I was curious as to how fast this slingshot was shooting so, keeping in mind my 120 paces to 100 meters pace count, I stepped off 15 paces(= 37.5 feet or so), I took one of the semi large elliptical chunks of pitch , loaded it, drew back and let fly. – Wack! From release to impact with the Juniper tree, it was a count of 1 second. So I'm assuming it flies at 300 feet per second, or about 200 miles per hour(??).

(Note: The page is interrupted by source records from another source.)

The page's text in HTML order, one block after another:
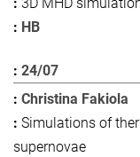
HB
24/07
Christina Fakiola
Simulations of
supernovae

I'm totally guessing.

It was a lot of fun to make and play around with, I especially like the non-lethal pine pitch ammo, it was also low impact, but effective to ward off pesky squirrels.

See you on the trail,

Tomahawk


----------



## Tude (Dec 26, 2016)

Was always infatuated with a slingshot as a kid - sounds pretty cool!


----------



## Will Wood (Dec 27, 2016)

What is good band material for a fast shooter??


----------



## Deleted member 15688 (Dec 31, 2016)

Will Wood said:


> What is good band material for a fast shooter??


Surgical tubing works well

Sent from my C811 4G using the Squat the Planet mobile app!


----------



## Axemen (Jan 7, 2017)

Sounds like something fun I can do with my kids.


----------